SupertonicTTS-3 — CoreML FP16 (Apple Neural Engine)

Mixed-precision CoreML export of Supertonic-3's four non-autoregressive flow-matching graphs, tuned for Apple Neural Engine residency on iOS 18+ / macOS 15+. The precision split was chosen by measured end-to-end SNR — flow-matching is an ODE and its trajectory is precision-sensitive, so the graphs that drive it stay FP32:

TextEncoder + VectorEstimator → FP32 (drive the ODE trajectory; the vector-estimator is ANE-ineligible regardless of precision).
Vocoder + DurationPredictor → FP16 (the vocoder is single-shot and the 100%-ANE win).

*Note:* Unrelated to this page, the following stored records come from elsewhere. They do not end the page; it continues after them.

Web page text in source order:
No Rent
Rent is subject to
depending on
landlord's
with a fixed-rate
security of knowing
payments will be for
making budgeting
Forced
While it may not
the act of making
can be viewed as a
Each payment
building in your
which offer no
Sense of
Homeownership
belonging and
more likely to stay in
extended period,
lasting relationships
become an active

Controlled shared-noise A/B vs the FP32 reference: mag-STFT SNR 47–51 dB (en/de/ko), max|Δ| 6e-3 — transparent. Full-FP16-everything instead drops to ~24 dB through ODE trajectory divergence (not degradation) — this mixed split keeps measurable fidelity while still putting the vocoder on the ANE. **189 MB** vs ~380 MB for FP32.

This repo is self-contained: the four .mlpackage graphs + the G2P-free tokenizer assets (tts.json, unicode_indexer.json) + voice_styles/. The host runs the flow-matching ODE loop (vector_estimator ×total_step); the graphs contain no control flow.

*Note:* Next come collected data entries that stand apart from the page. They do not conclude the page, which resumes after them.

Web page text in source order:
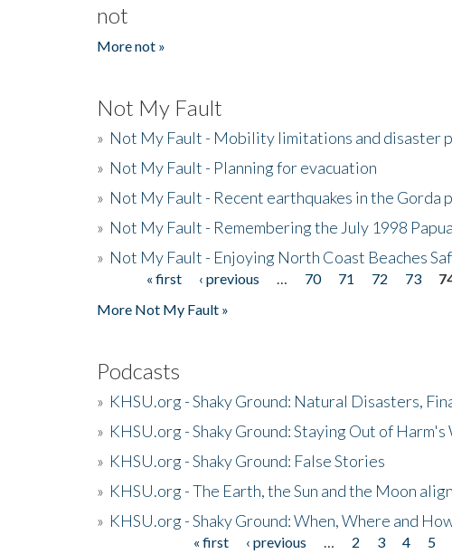
not
More not »
Not My Fault
» Not My Fault - Mobility limitations and disaster
» Not My Fault - Planning for evacuation
» Not My Fault - Recent earthquakes in the Gorda
» Not My Fault - Remembering the July 1998
» Not My Fault - Enjoying North Coast Beaches
Pages« first ‹ previous 70 71 72 73
More Not My Fault »
Podcasts
» KHSU.org - Shaky Ground: Natural Disasters,
» KHSU.org - Shaky Ground: Staying Out of Harm's
» KHSU.org - Shaky Ground: False Stories
» KHSU.org - The Earth, the Sun and the Moon align
» KHSU.org - Shaky Ground: When, Where and
« first ‹ previous 2 3 4 5

Parity reference / FP32: aufklarer/Supertonic-3-CoreML.

Other Supertonic-3 formats

Supertonic-3 — CoreML — FP32 parity reference (iOS / ANE).
Supertonic-3 — ONNX (INT8) — server / desktop (ONNX Runtime).
Supertonic-3 — LiteRT — Android / Qualcomm NPU (.tflite).

Attribution & license

Derivative of Supertone/supertonic-3 (commit 3cadd1ee6394adea1bd021217a0e650ede09a323), Supertone Inc., arXiv:2503.23108 — OpenRAIL-M (use-based restrictions carry over: no non-consensual impersonation/deepfakes, etc.).